Bu deepfake Trump mıydı? Hayır, gerçekten oydu...

Trump kazandığı zaferle Iowa'nın ardından alicenap, neredeyse uzlaşmacı göründüğünde gözlerime inanamadım. Ama çok geçmeden tevazu pelerinini atıp çirkin, ırkçı saldırılarına ve zalimliğe geri döndü

Gülücükler saçıyor: Cumhuriyetçi Parti'nin başkan aday adayı Donald Trump, New Hampshire'ın Atkinson şehrindeki bir kampanya etkinliğinde (AP)

Anketler haklıydı. Trump ezdi geçti. Rakiplerini toza dumana boğarak nefessiz bıraktı. Ve Cumhuriyetçi Parti'nin Donald Trump, Donald Trump'ın da Cumhuriyetçi Parti olduğuna dair yapılabilecek en güçlü açıklamayı yaptı. En son 2016'da Iowa'da yarışıp Ted Cruz'a yenildiğinde aynı şeyi söylemek mümkün değildi.

Ve zaferle birlikte tuhaf, yeni bir ezgi geldi. Kanallar aldığı sonucu açıkladıktan sonra sahnedeki Trump kulağa (ve bunu yazdığıma inanamıyorum) neredeyse alicenap, uzlaşmacı, hatta birleştirici geliyordu. Ülkenin nasıl bir araya gelmesi gerektiğinden; liberal ya da muhafazakar, Cumhuriyetçi ya da Demokrat olmanızın bir önemi olmadığından, Amerika Birleşik Devletleri'nin daha önemli olduğundan bahsetti. İlk başta yapay zekanın ürettiği bir deepfake'i izliyor olabileceğimi düşündüm. Ama hayır, bu oydu.
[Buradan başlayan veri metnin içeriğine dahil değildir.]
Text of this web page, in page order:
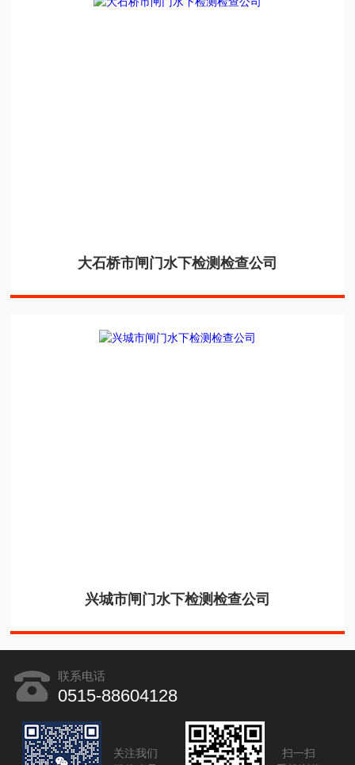
大石桥市闸门水下检测检查公司
兴城市闸门水下检测检查公司
联系电话
0515-88604128
关注我们
扫一扫
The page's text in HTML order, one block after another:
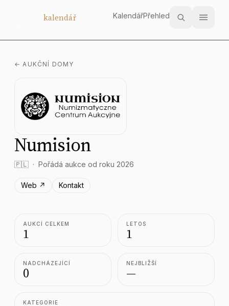
kalendář KalendářPřehled
← AUKČNÍ DOMY
Numision
🇵🇱 Pořádá aukce od roku 2026
Web ↗ Kontakt
AUKCÍ CELKEM
1
LETOS
1
NADCHÁZEJÍCÍ
0
NEJBLIŽŠÍ
—
KATEGORIE
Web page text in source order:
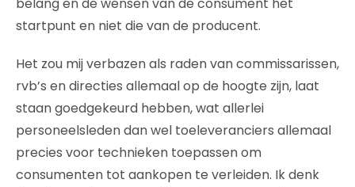
startpunt en niet die van de producent.
Het zou mij verbazen als raden van commissarissen,
rvb’s en directies allemaal op de hoogte zijn, laat
staan goedgekeurd hebben, wat allerlei
personeelsleden dan wel toeleveranciers allemaal
precies voor technieken toepassen om
consumenten tot aankopen te verleiden. Ik denk
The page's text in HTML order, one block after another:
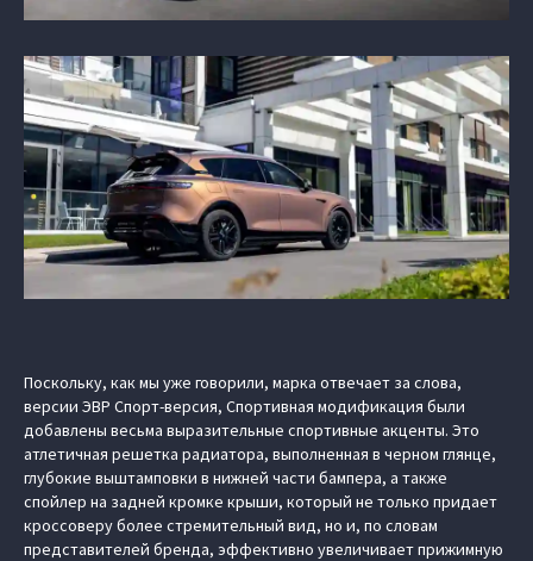
Поскольку, как мы уже говорили, марка отвечает за слова,
версии ЭВР Спорт-версия, Спортивная модификация были
добавлены весьма выразительные спортивные акценты. Это
атлетичная решетка радиатора, выполненная в черном глянце,
глубокие выштамповки в нижней части бампера, а также
спойлер на задней кромке крыши, который не только придает
кроссоверу более стремительный вид, но и, по словам
представителей бренда, эффективно увеличивает прижимную
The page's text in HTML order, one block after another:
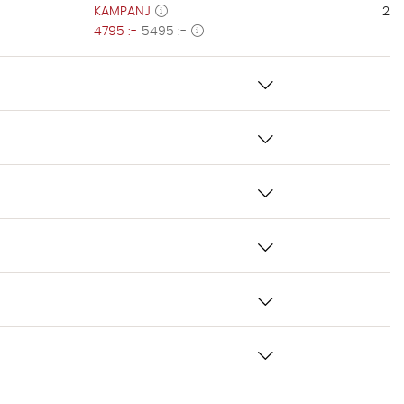
KAMPANJ
4795 :- 5495 :-
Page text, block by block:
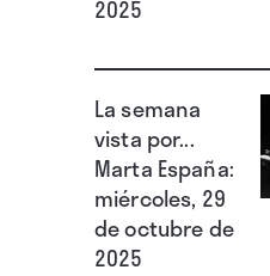
2025
La semana
vista por...
Marta España:
miércoles, 29
de octubre de
2025
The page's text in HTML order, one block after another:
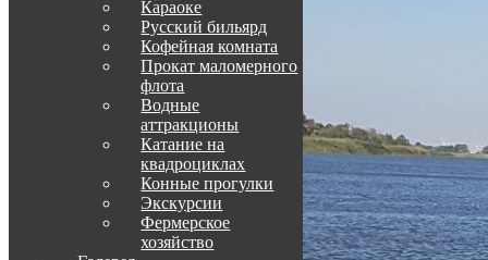
Караоке
Русский бильярд
Кофейная комната
Прокат маломерного
флота
Водные
аттракционы
Катание на
квадроциклах
Конные прогулки
Экскурсии
Фермерское
хозяйство
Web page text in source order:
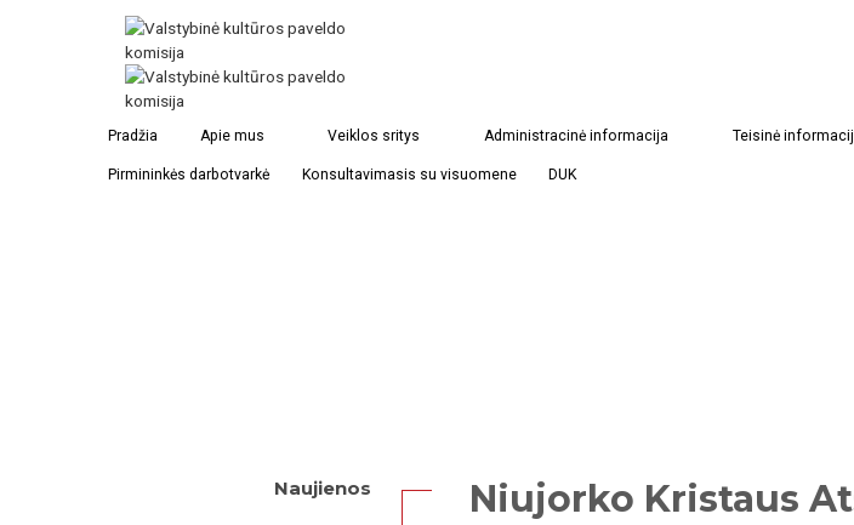
Pradžia Apie mus Veiklos sritys Administracinė informacija Teisinė
Pirmininkės darbotvarkė Konsultavimasis su visuomene DUK
Niujorko Kristaus
Naujienos
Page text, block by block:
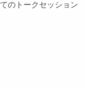
のトークセッション
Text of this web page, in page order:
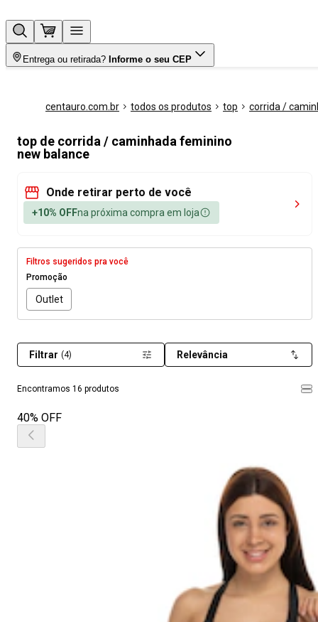
Entrega ou retirada? Informe o seu CEP
centauro.com.br todos os produtos top corrida /
top de corrida / caminhada feminino
new balance
Onde retirar perto de você
+10% OFFna próxima compra em loja
Filtros sugeridos pra você
Promoção
Outlet
Encontramos 16 produtos
Filtrar (4) Relevância
40% OFF
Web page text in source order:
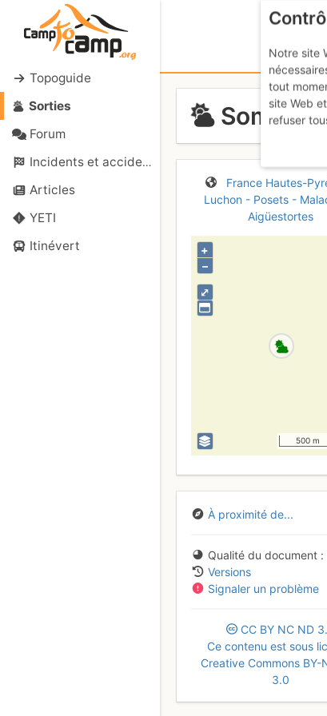
Topoguide
Sorties
Forum
Incidents et accidents
Articles
YETI
Itinévert
Sommet
France Hautes-
Luchon - Posets -
Aigüestortes
⤢
+
–
500 m
À proximité de...
Qualité du document
Versions
Signaler un problème
CC BY NC ND
Ce contenu est sous
Creative Commons BY-
3.0
Notre site
tout
site Web
refuser
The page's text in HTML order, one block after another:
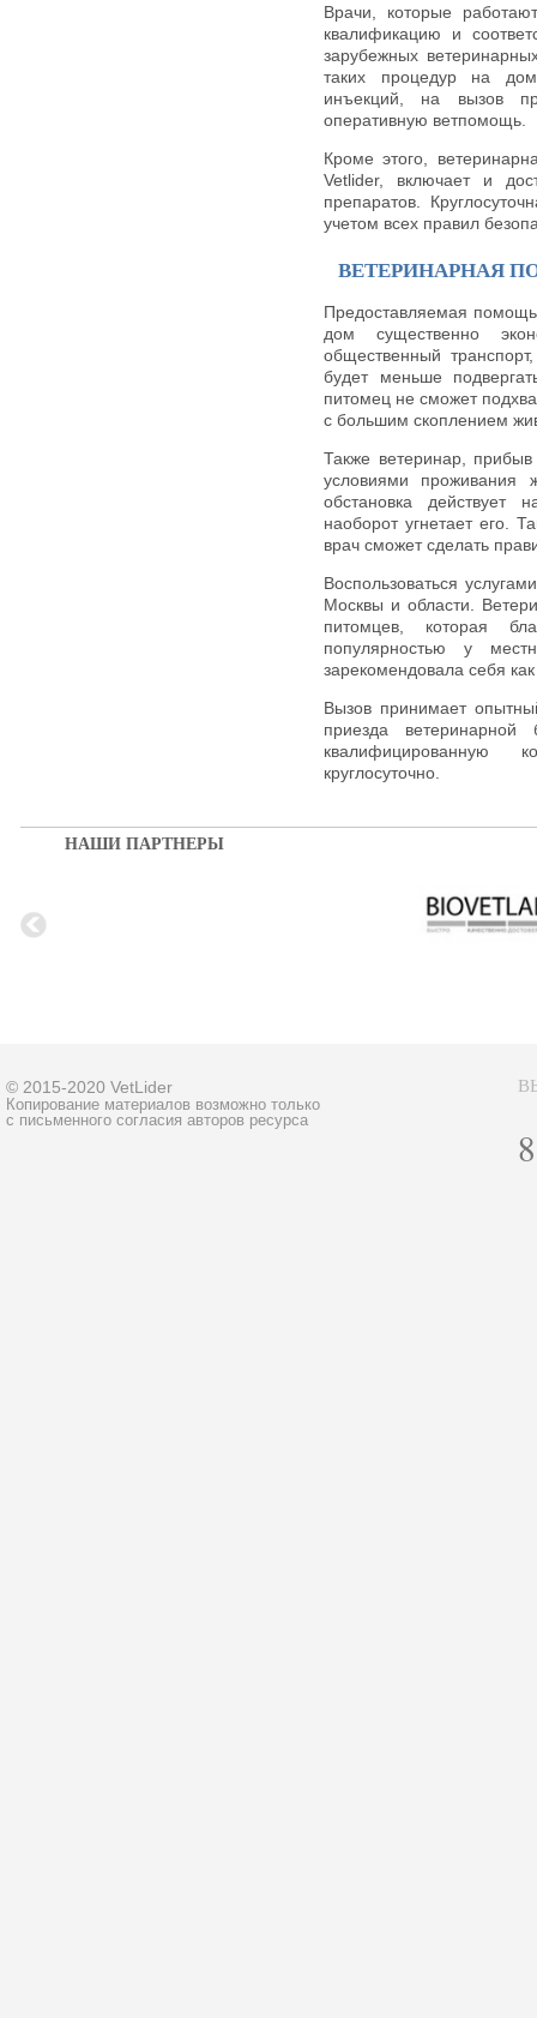
Врачи, которые
квалификацию и
зарубежных
таких процедур на
инъекций, на вызов
оперативную ветпомощь.
Кроме этого,
Vetlider, включает и
препаратов.
учетом всех правил
ВЕТЕРИНАРНАЯ
Предоставляемая
дом существенно
общественный
будет меньше
питомец не сможет
с большим скоплением
Также ветеринар,
условиями проживания
обстановка действует
наоборот угнетает его.
врач сможет сделать
Воспользоваться
Москвы и области.
питомцев, которая
популярностью у
зарекомендовала себя
Вызов принимает
приезда
квалифицированную
круглосуточно.
НАШИ ПАРТНЕРЫ
© 2015-2020 VetLider
Копирование материалов возможно только
с письменного согласия авторов ресурса

Fakat buna aldanmayın, Donald Trump'ın dişleri ve pençeleri hâlâ kırmızı (zalim anlamına gelen "red in tooth and claw" deyiminin birebir çevirisi çn.). Aslında turuncu. Nitekim Iowa sonuçlarının ertesi günü New York'taki bir mahkeme salonundayken (başka nerede olabilir ki?) sokakta el sallarken çekilmiş bir fotoğrafı var; ön planda ABD Gizli Servis ajanlarından biri var. Koruma gayet normal görünüyor. Öte yandan Trump kendisine ışık tutulmuş gibi görünüyor.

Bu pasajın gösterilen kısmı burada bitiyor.